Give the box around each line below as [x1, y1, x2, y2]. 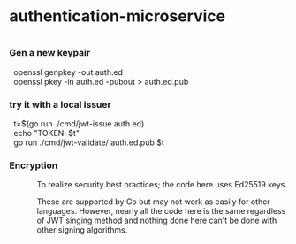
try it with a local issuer [9, 98, 112, 111]
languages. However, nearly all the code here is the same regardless [36, 206, 286, 217]
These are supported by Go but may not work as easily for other [36, 196, 271, 207]
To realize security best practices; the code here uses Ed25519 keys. [36, 179, 287, 190]
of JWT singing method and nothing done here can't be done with [36, 215, 277, 226]
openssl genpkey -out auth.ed [12, 66, 124, 77]
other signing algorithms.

**Work order:**
Your answer should be every entry repeated exactly, minus the pictures.

**Your solution:**
Give the box around each line below as [x1, y1, x2, y2]. 
try it with a local issuer [9, 98, 112, 111]
languages. However, nearly all the code here is the same regardless [36, 206, 286, 217]
These are supported by Go but may not work as easily for other [36, 196, 271, 207]
To realize security best practices; the code here uses Ed25519 keys. [36, 179, 287, 190]
of JWT singing method and nothing done here can't be done with [36, 215, 277, 226]
openssl genpkey -out auth.ed [12, 66, 124, 77]
other signing algorithms.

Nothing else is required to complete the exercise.